One particular feature of Naive Bayes is that it’s a good algorithm for working with text classification. When dealing with text, it’s very common to treat each unique word as a feature, and since the typical person’s vocabulary is many thousands of words, this makes for a large number of features. The relative simplicity of the algorithm and the independent features assumption of Naive Bayes make it a strong performer for classifying texts.

In [8]:
import numpy as np

# These numbers are random, so this isn't a very useful classifier
features_train=np.array([[1,1],[5,8],[7,0],[1,5],[4,5],[1,2],[7,7],[3,1],[0,5]])
labels_train=np.array([1,2,1,1,2,2,1,1,1])


# Import gaussian naive Bayes model
from sklearn.naive_bayes import GaussianNB

#Generate a classifier
clf=GaussianNB()
clf.fit(features_train, labels_train)

print(clf.predict([[2,3]]))


[1]


Below is the full code written at the end of lesson 1 (it won't run on it's own) 

The timing measurements show that the prediction is much faster than the training section, by like 30 times.

In [None]:
from sklearn.naive_bayes import GaussianNB

clf = GaussianNB()
t0 = time()
clf.fit(features_train, labels_train)
print ("training time:", round(time()-t0, 3), "s")


t1 = time()
pred = clf.predict(features_test)
print ("prediction time:", round(time()-t1, 3), "s")

from sklearn.metrics import accuracy_score

Accuracy = accuracy_score(labels_test, pred)

print(Accuracy)


## Lesson 3: Support Vector Machines (SVMs)

Another Classifier.
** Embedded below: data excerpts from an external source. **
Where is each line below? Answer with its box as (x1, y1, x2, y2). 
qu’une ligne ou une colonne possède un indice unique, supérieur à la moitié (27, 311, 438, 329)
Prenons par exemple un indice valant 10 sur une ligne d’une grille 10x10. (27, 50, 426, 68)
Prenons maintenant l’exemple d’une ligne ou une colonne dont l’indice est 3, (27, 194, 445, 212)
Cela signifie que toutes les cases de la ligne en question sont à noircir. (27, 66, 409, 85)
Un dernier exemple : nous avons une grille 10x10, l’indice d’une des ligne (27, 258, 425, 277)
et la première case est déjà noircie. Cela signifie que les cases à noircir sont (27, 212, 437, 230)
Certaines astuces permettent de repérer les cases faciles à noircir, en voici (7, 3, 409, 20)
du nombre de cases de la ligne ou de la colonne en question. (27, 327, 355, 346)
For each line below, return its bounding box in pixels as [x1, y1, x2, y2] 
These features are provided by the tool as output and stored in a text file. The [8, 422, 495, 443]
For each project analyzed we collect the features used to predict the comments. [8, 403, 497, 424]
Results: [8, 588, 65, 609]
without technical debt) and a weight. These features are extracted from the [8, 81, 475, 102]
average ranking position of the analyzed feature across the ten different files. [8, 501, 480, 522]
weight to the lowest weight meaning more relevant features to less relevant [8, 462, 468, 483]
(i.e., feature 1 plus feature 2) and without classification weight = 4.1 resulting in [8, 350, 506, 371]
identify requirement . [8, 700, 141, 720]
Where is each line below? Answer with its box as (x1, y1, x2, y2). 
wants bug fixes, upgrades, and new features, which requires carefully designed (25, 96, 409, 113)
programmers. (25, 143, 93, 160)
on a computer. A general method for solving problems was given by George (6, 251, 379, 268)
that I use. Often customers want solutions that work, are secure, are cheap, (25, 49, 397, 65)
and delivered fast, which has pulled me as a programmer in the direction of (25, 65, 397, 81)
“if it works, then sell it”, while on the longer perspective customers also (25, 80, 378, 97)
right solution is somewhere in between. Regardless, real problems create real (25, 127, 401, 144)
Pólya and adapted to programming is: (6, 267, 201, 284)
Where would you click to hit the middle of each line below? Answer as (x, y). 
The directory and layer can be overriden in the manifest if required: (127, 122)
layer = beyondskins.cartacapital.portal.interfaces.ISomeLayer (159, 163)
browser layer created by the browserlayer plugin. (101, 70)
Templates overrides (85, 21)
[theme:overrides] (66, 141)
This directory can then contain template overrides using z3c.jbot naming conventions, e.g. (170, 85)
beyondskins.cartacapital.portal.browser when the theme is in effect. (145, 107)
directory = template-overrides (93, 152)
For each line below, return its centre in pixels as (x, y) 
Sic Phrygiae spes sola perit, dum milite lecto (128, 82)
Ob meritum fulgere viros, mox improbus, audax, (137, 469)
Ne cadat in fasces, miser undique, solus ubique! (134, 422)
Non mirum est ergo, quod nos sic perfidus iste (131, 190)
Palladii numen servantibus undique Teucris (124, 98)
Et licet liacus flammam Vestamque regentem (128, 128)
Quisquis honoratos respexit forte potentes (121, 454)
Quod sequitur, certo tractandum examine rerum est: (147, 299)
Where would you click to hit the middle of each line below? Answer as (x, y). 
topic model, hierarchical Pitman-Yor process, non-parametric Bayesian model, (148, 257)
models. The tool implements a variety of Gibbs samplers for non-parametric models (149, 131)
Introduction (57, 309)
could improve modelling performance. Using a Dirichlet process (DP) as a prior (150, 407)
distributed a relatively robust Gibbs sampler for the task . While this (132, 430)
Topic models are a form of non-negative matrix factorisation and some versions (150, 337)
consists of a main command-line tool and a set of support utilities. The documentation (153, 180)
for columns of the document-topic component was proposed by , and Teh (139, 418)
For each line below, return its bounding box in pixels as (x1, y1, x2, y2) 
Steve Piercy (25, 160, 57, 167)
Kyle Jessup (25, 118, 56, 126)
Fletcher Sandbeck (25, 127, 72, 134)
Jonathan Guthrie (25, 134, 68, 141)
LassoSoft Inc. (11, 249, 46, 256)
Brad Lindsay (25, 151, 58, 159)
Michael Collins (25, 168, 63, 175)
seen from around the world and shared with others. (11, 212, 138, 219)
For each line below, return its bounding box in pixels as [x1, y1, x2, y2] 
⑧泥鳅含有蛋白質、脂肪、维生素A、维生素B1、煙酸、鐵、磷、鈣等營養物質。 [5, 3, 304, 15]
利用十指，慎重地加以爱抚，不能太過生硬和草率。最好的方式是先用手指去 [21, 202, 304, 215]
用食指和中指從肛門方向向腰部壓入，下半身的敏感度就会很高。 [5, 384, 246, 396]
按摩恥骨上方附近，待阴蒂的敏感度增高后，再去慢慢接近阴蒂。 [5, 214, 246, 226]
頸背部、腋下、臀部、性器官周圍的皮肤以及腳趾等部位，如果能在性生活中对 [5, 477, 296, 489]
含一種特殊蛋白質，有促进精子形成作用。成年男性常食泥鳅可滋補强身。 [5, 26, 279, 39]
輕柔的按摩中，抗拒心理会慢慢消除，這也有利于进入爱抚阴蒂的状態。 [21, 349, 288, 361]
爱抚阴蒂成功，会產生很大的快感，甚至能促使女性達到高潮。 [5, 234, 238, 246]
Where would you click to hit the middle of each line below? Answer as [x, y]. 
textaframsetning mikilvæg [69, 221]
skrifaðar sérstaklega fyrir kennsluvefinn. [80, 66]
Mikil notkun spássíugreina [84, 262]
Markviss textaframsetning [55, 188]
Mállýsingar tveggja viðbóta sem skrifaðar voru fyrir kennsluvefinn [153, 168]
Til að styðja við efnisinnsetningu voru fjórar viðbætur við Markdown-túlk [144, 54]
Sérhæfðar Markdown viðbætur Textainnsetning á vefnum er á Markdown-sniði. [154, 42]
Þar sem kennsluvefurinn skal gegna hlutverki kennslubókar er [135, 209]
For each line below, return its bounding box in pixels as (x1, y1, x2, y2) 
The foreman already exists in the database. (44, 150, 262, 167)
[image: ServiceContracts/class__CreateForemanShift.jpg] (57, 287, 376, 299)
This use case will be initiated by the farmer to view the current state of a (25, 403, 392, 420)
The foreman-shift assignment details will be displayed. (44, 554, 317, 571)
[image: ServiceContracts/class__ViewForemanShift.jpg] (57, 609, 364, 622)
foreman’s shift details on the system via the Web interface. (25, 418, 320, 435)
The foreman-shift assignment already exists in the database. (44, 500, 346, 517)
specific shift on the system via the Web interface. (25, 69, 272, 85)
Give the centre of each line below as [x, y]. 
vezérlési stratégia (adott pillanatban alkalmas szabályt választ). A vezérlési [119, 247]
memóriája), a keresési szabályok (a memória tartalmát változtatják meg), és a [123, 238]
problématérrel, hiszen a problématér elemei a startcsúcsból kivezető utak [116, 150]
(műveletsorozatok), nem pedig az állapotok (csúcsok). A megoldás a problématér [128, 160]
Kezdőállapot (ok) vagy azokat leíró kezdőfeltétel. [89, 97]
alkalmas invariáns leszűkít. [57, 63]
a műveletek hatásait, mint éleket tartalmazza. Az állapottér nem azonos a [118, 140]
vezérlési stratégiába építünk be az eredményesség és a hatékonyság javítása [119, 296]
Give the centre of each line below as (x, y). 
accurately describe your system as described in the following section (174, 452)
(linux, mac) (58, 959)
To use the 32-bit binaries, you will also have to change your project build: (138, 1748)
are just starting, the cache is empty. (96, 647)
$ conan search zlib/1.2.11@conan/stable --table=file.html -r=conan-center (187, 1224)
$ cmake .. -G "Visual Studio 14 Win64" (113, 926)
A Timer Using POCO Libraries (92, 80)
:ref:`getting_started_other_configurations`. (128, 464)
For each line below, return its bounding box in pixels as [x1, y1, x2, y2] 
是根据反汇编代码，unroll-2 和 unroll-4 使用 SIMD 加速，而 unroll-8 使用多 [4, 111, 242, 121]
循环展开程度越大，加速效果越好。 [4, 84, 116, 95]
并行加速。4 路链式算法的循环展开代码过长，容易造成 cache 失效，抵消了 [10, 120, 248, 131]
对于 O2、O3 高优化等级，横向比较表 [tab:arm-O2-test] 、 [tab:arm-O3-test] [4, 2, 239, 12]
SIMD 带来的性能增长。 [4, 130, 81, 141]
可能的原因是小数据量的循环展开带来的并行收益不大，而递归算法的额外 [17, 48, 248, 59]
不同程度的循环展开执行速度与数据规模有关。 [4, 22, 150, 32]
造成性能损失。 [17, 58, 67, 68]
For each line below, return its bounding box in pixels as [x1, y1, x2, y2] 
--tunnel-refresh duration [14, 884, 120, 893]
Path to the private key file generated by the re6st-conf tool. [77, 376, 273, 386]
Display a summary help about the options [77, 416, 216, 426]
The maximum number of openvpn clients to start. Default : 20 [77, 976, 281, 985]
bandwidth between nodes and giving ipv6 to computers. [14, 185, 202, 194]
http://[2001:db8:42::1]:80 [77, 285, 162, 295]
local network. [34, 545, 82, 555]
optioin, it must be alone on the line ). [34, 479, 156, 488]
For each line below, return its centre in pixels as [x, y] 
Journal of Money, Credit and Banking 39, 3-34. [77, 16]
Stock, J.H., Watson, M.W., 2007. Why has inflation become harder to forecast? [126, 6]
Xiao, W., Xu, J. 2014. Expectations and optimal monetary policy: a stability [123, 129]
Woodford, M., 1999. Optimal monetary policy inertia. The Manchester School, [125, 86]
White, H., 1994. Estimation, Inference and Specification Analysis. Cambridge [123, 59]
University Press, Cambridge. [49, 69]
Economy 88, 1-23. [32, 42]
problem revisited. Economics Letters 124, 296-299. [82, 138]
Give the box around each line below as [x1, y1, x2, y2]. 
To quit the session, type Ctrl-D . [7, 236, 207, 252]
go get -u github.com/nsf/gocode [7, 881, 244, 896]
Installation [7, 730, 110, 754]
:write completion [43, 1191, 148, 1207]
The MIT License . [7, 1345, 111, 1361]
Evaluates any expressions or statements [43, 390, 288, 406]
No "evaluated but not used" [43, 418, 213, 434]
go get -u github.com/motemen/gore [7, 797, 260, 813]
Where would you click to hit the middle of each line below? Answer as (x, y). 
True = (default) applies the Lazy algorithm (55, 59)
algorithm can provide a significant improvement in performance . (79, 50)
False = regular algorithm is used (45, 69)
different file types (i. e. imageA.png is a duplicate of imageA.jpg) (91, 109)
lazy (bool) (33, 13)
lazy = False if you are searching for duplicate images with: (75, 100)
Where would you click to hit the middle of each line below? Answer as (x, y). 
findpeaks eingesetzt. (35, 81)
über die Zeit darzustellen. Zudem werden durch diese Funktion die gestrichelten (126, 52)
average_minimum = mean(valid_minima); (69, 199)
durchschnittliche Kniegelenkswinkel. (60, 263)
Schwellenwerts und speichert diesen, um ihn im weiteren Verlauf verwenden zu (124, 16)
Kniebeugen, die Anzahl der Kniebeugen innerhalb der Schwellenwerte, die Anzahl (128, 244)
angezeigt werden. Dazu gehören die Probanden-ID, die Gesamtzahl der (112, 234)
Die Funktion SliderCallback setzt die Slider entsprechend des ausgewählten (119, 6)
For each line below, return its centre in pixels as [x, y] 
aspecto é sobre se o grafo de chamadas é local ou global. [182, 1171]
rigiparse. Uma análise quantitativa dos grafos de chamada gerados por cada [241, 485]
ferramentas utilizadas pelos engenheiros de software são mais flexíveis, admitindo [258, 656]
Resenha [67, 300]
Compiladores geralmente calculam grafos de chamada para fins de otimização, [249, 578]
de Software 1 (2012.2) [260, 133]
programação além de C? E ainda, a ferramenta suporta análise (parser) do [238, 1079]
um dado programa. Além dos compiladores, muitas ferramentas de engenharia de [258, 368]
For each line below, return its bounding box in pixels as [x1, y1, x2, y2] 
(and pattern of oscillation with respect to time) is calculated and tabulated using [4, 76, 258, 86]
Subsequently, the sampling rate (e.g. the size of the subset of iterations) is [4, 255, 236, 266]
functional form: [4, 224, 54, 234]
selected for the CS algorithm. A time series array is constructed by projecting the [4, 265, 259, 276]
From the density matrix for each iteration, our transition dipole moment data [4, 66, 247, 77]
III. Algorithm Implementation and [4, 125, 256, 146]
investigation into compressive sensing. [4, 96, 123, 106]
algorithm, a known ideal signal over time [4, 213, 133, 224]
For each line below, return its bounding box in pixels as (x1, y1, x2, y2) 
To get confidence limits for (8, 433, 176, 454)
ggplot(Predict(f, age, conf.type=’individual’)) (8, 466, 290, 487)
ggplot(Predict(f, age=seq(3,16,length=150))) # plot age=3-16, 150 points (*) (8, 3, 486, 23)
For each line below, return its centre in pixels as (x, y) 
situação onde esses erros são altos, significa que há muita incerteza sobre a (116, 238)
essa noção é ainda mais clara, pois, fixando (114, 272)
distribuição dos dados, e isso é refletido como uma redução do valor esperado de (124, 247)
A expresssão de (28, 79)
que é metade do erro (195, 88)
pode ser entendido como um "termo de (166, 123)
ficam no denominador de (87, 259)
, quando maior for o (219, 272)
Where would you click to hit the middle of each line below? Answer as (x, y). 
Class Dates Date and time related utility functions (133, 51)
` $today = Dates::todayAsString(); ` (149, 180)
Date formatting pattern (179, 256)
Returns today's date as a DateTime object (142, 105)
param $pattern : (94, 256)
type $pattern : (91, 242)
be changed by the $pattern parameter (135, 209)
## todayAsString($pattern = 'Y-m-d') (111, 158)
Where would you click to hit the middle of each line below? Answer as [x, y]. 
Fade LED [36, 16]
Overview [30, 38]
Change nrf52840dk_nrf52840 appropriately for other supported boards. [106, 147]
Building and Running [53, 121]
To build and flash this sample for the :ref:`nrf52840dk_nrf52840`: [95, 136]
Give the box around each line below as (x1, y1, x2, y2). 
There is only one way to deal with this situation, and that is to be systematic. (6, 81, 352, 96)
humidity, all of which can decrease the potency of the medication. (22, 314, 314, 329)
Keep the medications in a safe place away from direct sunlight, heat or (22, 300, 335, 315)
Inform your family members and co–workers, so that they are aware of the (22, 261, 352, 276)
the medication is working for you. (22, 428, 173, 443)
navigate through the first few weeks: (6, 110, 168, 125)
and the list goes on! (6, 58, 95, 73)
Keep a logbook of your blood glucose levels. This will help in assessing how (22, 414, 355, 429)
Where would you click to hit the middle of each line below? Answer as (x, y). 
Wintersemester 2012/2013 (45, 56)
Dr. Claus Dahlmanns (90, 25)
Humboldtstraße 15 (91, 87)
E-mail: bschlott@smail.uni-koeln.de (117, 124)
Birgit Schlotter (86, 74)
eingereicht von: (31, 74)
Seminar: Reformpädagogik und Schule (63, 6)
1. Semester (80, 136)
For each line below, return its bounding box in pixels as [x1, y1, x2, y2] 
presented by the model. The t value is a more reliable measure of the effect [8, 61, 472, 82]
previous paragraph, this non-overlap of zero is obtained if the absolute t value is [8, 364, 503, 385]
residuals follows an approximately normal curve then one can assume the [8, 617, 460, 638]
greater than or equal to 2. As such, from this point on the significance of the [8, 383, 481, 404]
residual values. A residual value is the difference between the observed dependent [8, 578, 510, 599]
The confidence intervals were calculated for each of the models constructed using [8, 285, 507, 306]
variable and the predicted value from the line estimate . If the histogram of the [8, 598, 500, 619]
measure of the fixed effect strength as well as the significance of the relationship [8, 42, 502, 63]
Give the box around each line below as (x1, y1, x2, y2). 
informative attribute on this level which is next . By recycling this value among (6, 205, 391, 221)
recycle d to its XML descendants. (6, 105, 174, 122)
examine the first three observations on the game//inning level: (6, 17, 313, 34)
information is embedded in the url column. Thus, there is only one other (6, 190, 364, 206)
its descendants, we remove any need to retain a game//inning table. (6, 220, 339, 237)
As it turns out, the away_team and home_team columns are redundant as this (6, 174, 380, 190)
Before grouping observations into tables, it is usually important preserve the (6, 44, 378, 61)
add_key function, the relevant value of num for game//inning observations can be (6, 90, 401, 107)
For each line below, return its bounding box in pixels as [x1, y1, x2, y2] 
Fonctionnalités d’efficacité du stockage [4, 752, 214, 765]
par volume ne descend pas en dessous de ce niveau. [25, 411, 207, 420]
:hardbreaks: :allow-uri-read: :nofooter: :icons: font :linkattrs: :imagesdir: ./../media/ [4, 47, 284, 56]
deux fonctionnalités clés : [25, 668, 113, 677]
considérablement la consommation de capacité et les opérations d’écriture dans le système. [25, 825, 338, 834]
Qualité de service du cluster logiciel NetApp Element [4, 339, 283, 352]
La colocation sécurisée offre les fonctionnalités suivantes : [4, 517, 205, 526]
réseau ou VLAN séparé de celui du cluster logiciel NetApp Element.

Very popular and really good, quite new.

Broadly SVMs maximise the margin between the sets, but can tolerate some degree of outliers.
The important thing about how we use these is kernels. A Kernel takes a low dimensional system to a high dimensional system, which then allows the SVM to find a linear seperation.

They are cubic with data size, so are difficult to use on large datasets. They are also very prone to noise, and vulnerable to overfitting.

A few important parameters:
- Kernel
- Gamma
- C

Control of these parameters is important to avoid overfitting.

### C
Controls the tradeoff between having points correct and having a smooth boundary. A large value of C means more points will be correct (fewer points allowed to be outliers)

### Gamma
Defines the reach of each training boundary. Low values far, high values close reach.
A low value and high reach tends to smooth the decision boundary and effectively reduces the impact of the values close to the boundary relative to the many other points.






In [None]:
from sklearn.svm import SVC

clf = SVC(kernel='linear')

t0 = time()
clf.fit(features_train, labels_train)
print ("training time:", round(time()-t0, 3), "s")

t1 = time()
pred = clf.predict(features_test)
print ("prediction time:", round(time()-t1, 3), "s")

from sklearn.metrics import accuracy_score

Accuracy = accuracy_score(labels_test, pred)

print(Accuracy)